* Activity:
Copy word for word, please, the lines of the entries below running from the one containing "for optimized frameworks, can" to the one containing "CFGs, informally (4, 190, 59, 200)", both ends included.

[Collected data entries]
• • • • • • •
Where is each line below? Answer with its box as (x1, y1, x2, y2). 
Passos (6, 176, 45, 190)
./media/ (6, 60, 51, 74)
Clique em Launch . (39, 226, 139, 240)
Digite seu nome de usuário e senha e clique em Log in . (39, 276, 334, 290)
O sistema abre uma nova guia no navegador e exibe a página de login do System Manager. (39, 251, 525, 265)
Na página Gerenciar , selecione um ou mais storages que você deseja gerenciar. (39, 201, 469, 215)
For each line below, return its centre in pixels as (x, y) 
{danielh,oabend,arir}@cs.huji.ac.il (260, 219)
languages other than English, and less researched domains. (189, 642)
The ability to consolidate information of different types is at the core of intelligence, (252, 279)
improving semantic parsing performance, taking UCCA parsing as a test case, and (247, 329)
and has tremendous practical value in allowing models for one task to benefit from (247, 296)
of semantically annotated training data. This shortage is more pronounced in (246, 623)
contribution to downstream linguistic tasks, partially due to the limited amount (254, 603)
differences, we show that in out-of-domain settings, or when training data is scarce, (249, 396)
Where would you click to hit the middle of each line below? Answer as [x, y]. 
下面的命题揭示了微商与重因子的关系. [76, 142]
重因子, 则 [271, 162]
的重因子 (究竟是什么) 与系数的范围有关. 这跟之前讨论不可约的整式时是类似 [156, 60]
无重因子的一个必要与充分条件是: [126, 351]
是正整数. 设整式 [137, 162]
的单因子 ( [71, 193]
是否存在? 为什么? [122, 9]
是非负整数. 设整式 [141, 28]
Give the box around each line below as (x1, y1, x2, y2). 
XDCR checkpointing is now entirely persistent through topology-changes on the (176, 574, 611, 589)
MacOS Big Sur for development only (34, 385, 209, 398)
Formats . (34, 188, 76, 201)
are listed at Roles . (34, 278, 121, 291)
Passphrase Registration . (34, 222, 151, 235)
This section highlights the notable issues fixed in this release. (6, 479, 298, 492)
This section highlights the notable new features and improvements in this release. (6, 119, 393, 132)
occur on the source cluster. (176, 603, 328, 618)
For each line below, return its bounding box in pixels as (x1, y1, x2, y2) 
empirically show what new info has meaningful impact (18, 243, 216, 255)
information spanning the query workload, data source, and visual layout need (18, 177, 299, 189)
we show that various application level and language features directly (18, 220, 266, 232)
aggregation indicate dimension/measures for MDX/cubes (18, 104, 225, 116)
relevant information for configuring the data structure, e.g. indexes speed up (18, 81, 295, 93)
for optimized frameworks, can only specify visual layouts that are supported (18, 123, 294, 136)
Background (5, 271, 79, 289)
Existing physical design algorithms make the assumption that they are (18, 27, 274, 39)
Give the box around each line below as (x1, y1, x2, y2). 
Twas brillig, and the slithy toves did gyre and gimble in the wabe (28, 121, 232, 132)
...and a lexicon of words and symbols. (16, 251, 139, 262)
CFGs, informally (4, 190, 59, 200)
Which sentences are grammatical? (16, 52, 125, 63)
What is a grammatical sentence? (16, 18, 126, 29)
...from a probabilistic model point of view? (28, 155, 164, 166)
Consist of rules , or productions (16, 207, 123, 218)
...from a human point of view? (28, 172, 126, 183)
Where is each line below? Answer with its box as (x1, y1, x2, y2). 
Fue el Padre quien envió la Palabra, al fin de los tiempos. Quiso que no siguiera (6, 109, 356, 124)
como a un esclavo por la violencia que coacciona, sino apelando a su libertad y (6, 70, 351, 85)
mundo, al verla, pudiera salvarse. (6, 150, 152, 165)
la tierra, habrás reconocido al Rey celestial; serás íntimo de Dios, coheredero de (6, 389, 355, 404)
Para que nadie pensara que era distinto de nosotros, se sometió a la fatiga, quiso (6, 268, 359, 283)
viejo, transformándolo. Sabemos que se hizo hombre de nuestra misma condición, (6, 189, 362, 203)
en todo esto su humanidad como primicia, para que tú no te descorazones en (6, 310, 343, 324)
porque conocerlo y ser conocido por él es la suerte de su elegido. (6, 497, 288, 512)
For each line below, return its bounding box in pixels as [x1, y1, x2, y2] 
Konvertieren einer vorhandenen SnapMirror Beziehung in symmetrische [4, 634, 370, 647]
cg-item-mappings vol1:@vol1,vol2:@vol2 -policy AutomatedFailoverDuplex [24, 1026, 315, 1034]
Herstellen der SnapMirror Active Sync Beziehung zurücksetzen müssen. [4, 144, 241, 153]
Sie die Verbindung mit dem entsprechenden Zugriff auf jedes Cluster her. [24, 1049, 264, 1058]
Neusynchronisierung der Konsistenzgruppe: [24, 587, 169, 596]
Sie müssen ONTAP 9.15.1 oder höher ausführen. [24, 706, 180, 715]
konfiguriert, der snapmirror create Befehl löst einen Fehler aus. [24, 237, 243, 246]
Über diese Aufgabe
• • • • • • •
* Answer area:
for optimized frameworks, can only specify visual layouts that are supported (18, 123, 294, 136)
Background (5, 271, 79, 289)
Existing physical design algorithms make the assumption that they are (18, 27, 274, 39)
Give the box around each line below as (x1, y1, x2, y2). 
Twas brillig, and the slithy toves did gyre and gimble in the wabe (28, 121, 232, 132)
...and a lexicon of words and symbols. (16, 251, 139, 262)
CFGs, informally (4, 190, 59, 200)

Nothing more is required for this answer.